* _Your objective_
Find and copy each line of the data that includes "glass".

* _Collected data_
BEGIN
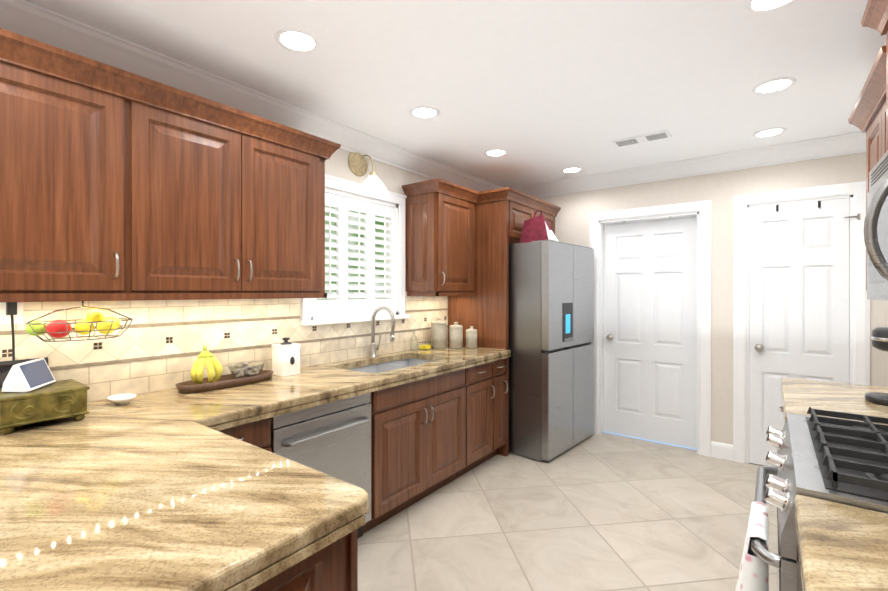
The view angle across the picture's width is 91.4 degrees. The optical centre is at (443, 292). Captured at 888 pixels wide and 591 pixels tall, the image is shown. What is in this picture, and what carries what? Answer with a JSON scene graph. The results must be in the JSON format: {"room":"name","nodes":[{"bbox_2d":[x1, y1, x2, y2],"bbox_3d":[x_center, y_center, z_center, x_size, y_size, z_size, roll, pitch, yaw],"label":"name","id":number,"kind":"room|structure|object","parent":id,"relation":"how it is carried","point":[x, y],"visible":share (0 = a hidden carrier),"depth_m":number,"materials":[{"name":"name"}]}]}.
{"room":"kitchen","nodes":[
{"label":"kitchen","id":0,"kind":"room"},
{"bbox_2d":[300,149,431,320],"bbox_3d":[-1.488,0.131,2.184,0.150,2.540,7.260,0,0,37],"label":"wall","id":1,"kind":"structure","parent":0,"point":[393,178],"depth_m":3.40,"materials":[{"name":"paint"}]},
{"bbox_2d":[0,292,447,402],"bbox_3d":[-1.140,0.260,2.511,0.012,0.530,3.900,0,0,37],"label":"backsplash","id":2,"kind":"structure","parent":1,"relation":"attached to","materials":[{"name":"tile"}]},
{"bbox_2d":[0,0,503,191],"bbox_3d":[-1.385,-1.077,2.104,0.108,0.125,6.960,0,0,37],"label":"crown molding","id":3,"kind":"structure","parent":1,"relation":"attached to","point":[35,22],"depth_m":2.24,"materials":[{"name":"white wood"}]},
{"bbox_2d":[300,174,409,325],"bbox_3d":[-0.630,-0.297,3.202,0.104,1.010,1.020,0,0,37],"label":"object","id":4,"kind":"object","parent":1,"relation":"attached to","point":[338,306],"visible":0.85,"depth_m":3.22,"materials":[{"name":"white wood"}]},
{"bbox_2d":[348,152,387,195],"bbox_3d":[-0.528,-0.876,3.084,0.297,0.339,0.232,0,0,37],"label":"wall sconce","id":5,"kind":"object","parent":1,"relation":"attached to","point":[372,184],"visible":1,"depth_m":3.13,"materials":[{"name":"glass"}]},
{"bbox_2d":[25,0,885,187],"bbox_3d":[-0.039,-1.167,1.371,3.440,0.060,7.710,0,0,37],"label":"ceiling","id":6,"kind":"structure","parent":0,"point":[541,91],"depth_m":2.19,"materials":[{"name":"paint"}]},
{"bbox_2d":[274,28,319,52],"bbox_3d":[-0.661,-1.135,1.959,0.196,0.007,0.196,0,0,37],"label":"recessed light","id":7,"kind":"object","parent":6,"relation":"in","point":[297,40],"visible":1,"depth_m":1.95,"materials":[{"name":"white"}]},
{"bbox_2d":[409,106,439,118],"bbox_3d":[-0.121,-1.137,2.742,0.196,0.007,0.196,0,0,37],"label":"recessed light","id":8,"kind":"object","parent":6,"relation":"in","point":[424,112],"visible":1,"depth_m":2.73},
{"bbox_2d":[484,149,507,156],"bbox_3d":[0.424,-1.139,3.533,0.196,0.007,0.196,0,0,37],"label":"recessed light","id":9,"kind":"object","parent":6,"relation":"in","point":[496,152],"visible":1,"depth_m":3.52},
{"bbox_2d":[561,167,582,172],"bbox_3d":[1.189,-1.141,4.033,0.196,0.007,0.196,0,0,37],"label":"recessed light","id":10,"kind":"object","parent":6,"relation":"in","point":[571,169],"visible":1,"depth_m":4.02,"materials":[{"name":"white"}]},
{"bbox_2d":[612,130,671,147],"bbox_3d":[1.462,-1.137,3.215,0.380,0.010,0.150,0,0,37],"label":"ceiling vent","id":11,"kind":"object","parent":6,"relation":"in","point":[643,138],"visible":0.98,"depth_m":3.20,"materials":[{"name":"white metal"}]},
{"bbox_2d":[753,127,786,137],"bbox_3d":[2.315,-1.138,3.085,0.196,0.007,0.196,0,0,37],"label":"recessed light","id":12,"kind":"object","parent":6,"relation":"in","point":[770,132],"visible":1,"depth_m":3.08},
{"bbox_2d":[744,0,796,13],"bbox_3d":[1.273,-1.135,1.667,0.196,0.007,0.196,0,0,37],"label":"recessed light","id":13,"kind":"object","parent":6,"relation":"in","point":[758,6],"visible":1,"depth_m":1.71,"materials":[{"name":"white"}]},
{"bbox_2d":[752,77,796,93],"bbox_3d":[1.814,-1.136,2.386,0.196,0.007,0.196,0,0,37],"label":"recessed light","id":14,"kind":"object","parent":6,"relation":"in","point":[774,85],"visible":1,"depth_m":2.38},
{"bbox_2d":[358,431,776,590],"bbox_3d":[-0.039,1.433,1.378,3.440,0.060,7.710,0,0,37],"label":"floor","id":15,"kind":"structure","parent":0,"point":[603,511],"depth_m":2.59,"materials":[{"name":"tile"}]},
{"bbox_2d":[0,28,560,590],"bbox_3d":[-0.164,0.260,2.438,1.659,2.280,4.958,0,0,37],"label":"kitchen cabinets","id":16,"kind":"object","parent":15,"relation":"on","point":[180,228],"visible":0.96,"depth_m":1.87,"materials":[{"name":"brown wood"}]},
{"bbox_2d":[0,302,22,359],"bbox_3d":[-1.697,0.195,1.706,0.074,0.373,0.072,0,0,37],"label":"outlet","id":17,"kind":"object","parent":16,"relation":"attached to","point":[11,313],"visible":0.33,"depth_m":1.72,"materials":[{"name":"white plastic"}]},
{"bbox_2d":[0,357,48,387],"bbox_3d":[-1.729,0.377,1.665,0.056,0.218,0.320,0,0,37],"label":"tablet","id":18,"kind":"object","parent":16,"relation":"on","point":[5,367],"visible":0.2,"depth_m":1.70,"materials":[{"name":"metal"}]},
{"bbox_2d":[0,379,89,433],"bbox_3d":[-1.525,0.422,1.634,0.237,0.128,0.247,0,0,37],"label":"box","id":19,"kind":"object","parent":16,"relation":"on","point":[59,399],"visible":0.98,"depth_m":1.56,"materials":[{"name":"gold metal"}]},
{"bbox_2d":[2,357,55,391],"bbox_3d":[-1.558,0.305,1.628,0.090,0.102,0.170,0,0,-18],"label":"smart display","id":20,"kind":"object","parent":19,"relation":"on","point":[27,376],"visible":0.98,"depth_m":1.58,"materials":[{"name":"white plastic"}]},
{"bbox_2d":[25,301,132,341],"bbox_3d":[-1.481,0.111,1.778,0.226,0.156,0.346,0,0,37],"label":"fruit basket","id":21,"kind":"object","parent":16,"relation":"hanging from","point":[60,329],"visible":0.98,"depth_m":1.76,"materials":[{"name":"food"}]},
{"bbox_2d":[107,393,135,404],"bbox_3d":[-1.417,0.470,1.906,0.128,0.030,0.102,0,0,37],"label":"dish","id":22,"kind":"object","parent":16,"relation":"on","point":[120,399],"visible":0.98,"depth_m":1.90,"materials":[{"name":"white ceramic"}]},
{"bbox_2d":[175,370,273,393],"bbox_3d":[-1.134,0.464,2.281,0.170,0.040,0.500,0,0,37],"label":"wooden tray","id":23,"kind":"object","parent":16,"relation":"on","point":[222,382],"visible":0.85,"depth_m":2.20,"materials":[{"name":"brown wood"}]},
{"bbox_2d":[190,346,222,383],"bbox_3d":[-1.188,0.366,2.184,0.092,0.190,0.153,0,0,37],"label":"bananas","id":24,"kind":"object","parent":23,"relation":"on","point":[210,360],"visible":1,"depth_m":2.16,"materials":[{"name":"yellow food"}]},
{"bbox_2d":[227,361,265,378],"bbox_3d":[-1.074,0.426,2.361,0.196,0.094,0.196,0,0,37],"label":"candy bowl","id":25,"kind":"object","parent":23,"relation":"on","point":[248,371],"visible":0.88,"depth_m":2.33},
{"bbox_2d":[0,344,509,590],"bbox_3d":[-0.332,0.506,2.215,1.658,0.041,3.398,0,0,37],"label":"countertop","id":26,"kind":"structure","parent":16,"relation":"on","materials":[{"name":"stone"}]},
{"bbox_2d":[271,338,300,375],"bbox_3d":[-0.942,0.375,2.587,0.130,0.217,0.130,0,0,37],"label":"canister","id":27,"kind":"object","parent":16,"relation":"on","point":[285,357],"visible":1,"depth_m":2.54,"materials":[{"name":"ceramic"}]},
{"bbox_2d":[270,392,370,537],"bbox_3d":[-0.804,0.966,2.372,0.621,0.868,0.610,0,0,37],"label":"dishwasher","id":28,"kind":"object","parent":16,"relation":"in","point":[330,435],"depth_m":2.23,"materials":[{"name":"silver metal"}]},
{"bbox_2d":[369,306,394,357],"bbox_3d":[-0.443,0.289,3.197,0.252,0.387,0.096,0,0,37],"label":"faucet","id":29,"kind":"object","parent":16,"relation":"on","point":[373,347],"depth_m":3.23,"materials":[{"name":"silver metal"}]},
{"bbox_2d":[347,358,433,372],"bbox_3d":[-0.349,0.558,3.042,0.490,0.320,0.860,0,0,37],"label":"sink","id":30,"kind":"object","parent":16,"relation":"in","point":[368,365],"depth_m":3.17,"materials":[{"name":"metal"}]},
{"bbox_2d":[410,329,417,350],"bbox_3d":[-0.247,0.392,3.604,0.065,0.178,0.060,0,0,37],"label":"soap dispenser","id":31,"kind":"object","parent":16,"relation":"on","point":[413,340],"visible":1,"depth_m":3.60,"materials":[{"name":"clear glass"}]},
{"bbox_2d":[418,341,432,349],"bbox_3d":[-0.160,0.450,3.701,0.084,0.062,0.104,0,0,37],"label":"sponge caddy","id":32,"kind":"object","parent":16,"relation":"on","point":[425,347],"visible":0.98,"depth_m":3.68,"materials":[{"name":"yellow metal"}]},
{"bbox_2d":[431,318,446,348],"bbox_3d":[-0.045,0.350,3.777,0.140,0.262,0.140,0,0,37],"label":"canister","id":33,"kind":"object","parent":16,"relation":"on","point":[439,333],"visible":1,"depth_m":3.72,"materials":[{"name":"ceramic"}]},
{"bbox_2d":[449,322,462,348],"bbox_3d":[0.105,0.367,3.777,0.119,0.227,0.119,0,0,37],"label":"medium canister","id":34,"kind":"object","parent":16,"relation":"on","point":[455,335],"visible":1,"depth_m":3.73,"materials":[{"name":"ceramic"}]},
{"bbox_2d":[466,326,477,348],"bbox_3d":[0.241,0.385,3.775,0.103,0.192,0.103,0,0,37],"label":"canister","id":35,"kind":"object","parent":16,"relation":"on","point":[471,337],"visible":1,"depth_m":3.73,"materials":[{"name":"ceramic"}]},
{"bbox_2d":[509,240,593,460],"bbox_3d":[0.798,0.481,4.169,0.962,1.830,0.910,0,0,41],"label":"refrigerator","id":36,"kind":"object","parent":15,"relation":"on","point":[551,349],"visible":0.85,"depth_m":3.69,"materials":[{"name":"silver metal"}]},
{"bbox_2d":[520,211,558,242],"bbox_3d":[0.859,-0.591,3.857,0.264,0.310,0.299,0,0,37],"label":"bag","id":37,"kind":"object","parent":36,"relation":"on","point":[537,228],"visible":0.77,"depth_m":3.77,"materials":[{"name":"red fabric"}]},
{"bbox_2d":[604,432,696,449],"bbox_3d":[1.924,1.392,4.092,0.820,0.006,0.012,0,0,37],"label":"tape","id":38,"kind":"object","parent":15,"relation":"on","point":[651,441],"visible":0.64,"depth_m":4.07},
{"bbox_2d":[751,407,887,590],"bbox_3d":[1.333,0.917,1.226,0.742,0.971,0.814,0,0,37],"label":"range","id":39,"kind":"object","parent":15,"relation":"on","point":[841,461],"visible":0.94,"depth_m":1.20,"materials":[{"name":"silver metal"}]},
{"bbox_2d":[735,502,768,590],"bbox_3d":[0.915,0.938,1.329,0.131,0.531,0.262,0,0,37],"label":"dish towel","id":40,"kind":"object","parent":39,"relation":"hanging from","point":[753,575],"visible":0.94,"depth_m":1.22,"materials":[{"name":"white fabric"}]},
{"bbox_2d":[779,0,887,590],"bbox_3d":[1.058,0.199,0.786,0.676,2.410,3.790,0,0,37],"label":"kitchen cabinets","id":41,"kind":"object","parent":15,"relation":"on","point":[842,547],"visible":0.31,"depth_m":0.98,"materials":[{"name":"brown wood"}]},
{"bbox_2d":[794,510,803,590],"bbox_3d":[0.264,0.541,0.263,0.012,0.020,1.976,0,0,37],"label":"countertop lip","id":42,"kind":"object","parent":41,"relation":"on","point":[794,510],"depth_m":0.90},
{"bbox_2d":[781,378,887,424],"bbox_3d":[1.913,0.507,1.911,0.663,0.041,0.966,0,0,37],"label":"countertop","id":43,"kind":"structure","parent":41,"relation":"on","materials":[{"name":"stone"}]},
{"bbox_2d":[794,495,887,590],"bbox_3d":[0.523,0.511,0.067,0.663,0.041,1.996,0,0,37],"label":"countertop","id":44,"kind":"structure","parent":41,"relation":"on","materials":[{"name":"stone"}]},
{"bbox_2d":[863,150,887,300],"bbox_3d":[1.423,-0.202,1.143,0.502,0.460,0.790,0,0,37],"label":"microwave","id":45,"kind":"object","parent":41,"relation":"attached to","point":[875,231],"visible":1,"depth_m":1.30,"materials":[{"name":"silver metal"}]},
{"bbox_2d":[865,327,887,405],"bbox_3d":[2.015,0.319,1.900,0.251,0.332,0.220,0,0,37],"label":"coffee maker","id":46,"kind":"object","parent":41,"relation":"on","point":[879,337],"visible":1,"depth_m":1.90,"materials":[{"name":"black plastic"}]},
{"bbox_2d":[523,152,887,444],"bbox_3d":[1.968,0.126,4.032,3.090,2.540,0.150,0,0,37],"label":"wall","id":47,"kind":"structure","parent":0,"point":[719,190],"depth_m":3.65,"materials":[{"name":"paint"}]},
{"bbox_2d":[604,217,696,448],"bbox_3d":[1.918,0.357,4.082,0.820,2.062,0.102,0,0,37],"label":"hall door","id":48,"kind":"structure","parent":47,"relation":"in","point":[650,330],"depth_m":4.08,"materials":[{"name":"white wood"}]},
{"bbox_2d":[509,131,865,200],"bbox_3d":[1.891,-1.081,3.926,2.910,0.125,0.108,0,0,37],"label":"crown molding","id":49,"kind":"structure","parent":47,"relation":"attached to","point":[855,142],"depth_m":3.65,"materials":[{"name":"white wood"}]},
{"bbox_2d":[711,441,732,460],"bbox_3d":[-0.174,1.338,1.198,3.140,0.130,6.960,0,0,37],"label":"baseboard","id":50,"kind":"structure","parent":47,"relation":"attached to","point":[721,450],"depth_m":3.65,"materials":[{"name":"white wood"}]},
{"bbox_2d":[589,181,869,463],"bbox_3d":[2.293,0.295,3.769,2.011,2.203,0.180,0,0,37],"label":"door frame","id":51,"kind":"structure","parent":47,"relation":"attached to","point":[859,332],"depth_m":3.57,"materials":[{"name":"white wood"}]},
{"bbox_2d":[749,198,849,466],"bbox_3d":[2.727,0.346,3.352,0.600,2.087,0.102,0,0,37],"label":"pantry door","id":52,"kind":"structure","parent":47,"relation":"in","point":[798,290],"depth_m":3.38,"materials":[{"name":"white wood"}]},
{"label":"outside","id":53,"kind":"structure","parent":0,"visible":0},
{"bbox_2d":[317,206,384,299],"bbox_3d":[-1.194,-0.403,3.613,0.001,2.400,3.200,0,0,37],"label":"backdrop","id":54,"kind":"structure","parent":53,"point":[353,234],"depth_m":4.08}
]}

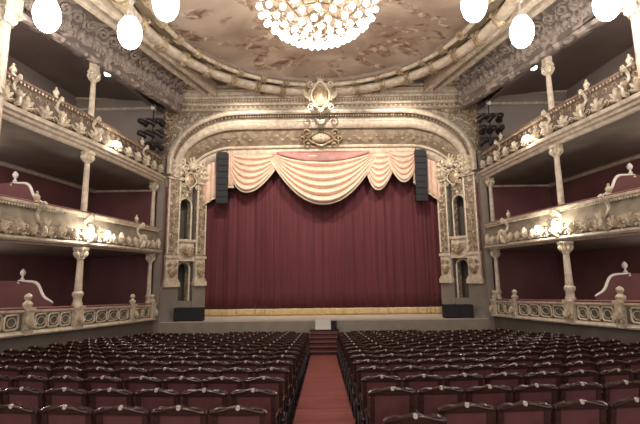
END
* _Solved exercise_
{"bbox_2d":[348,152,387,195],"bbox_3d":[-0.528,-0.876,3.084,0.297,0.339,0.232,0,0,37],"label":"wall sconce","id":5,"kind":"object","parent":1,"relation":"attached to","point":[372,184],"visible":1,"depth_m":3.13,"materials":[{"name":"glass"}]},
{"bbox_2d":[410,329,417,350],"bbox_3d":[-0.247,0.392,3.604,0.065,0.178,0.060,0,0,37],"label":"soap dispenser","id":31,"kind":"object","parent":16,"relation":"on","point":[413,340],"visible":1,"depth_m":3.60,"materials":[{"name":"clear glass"}]},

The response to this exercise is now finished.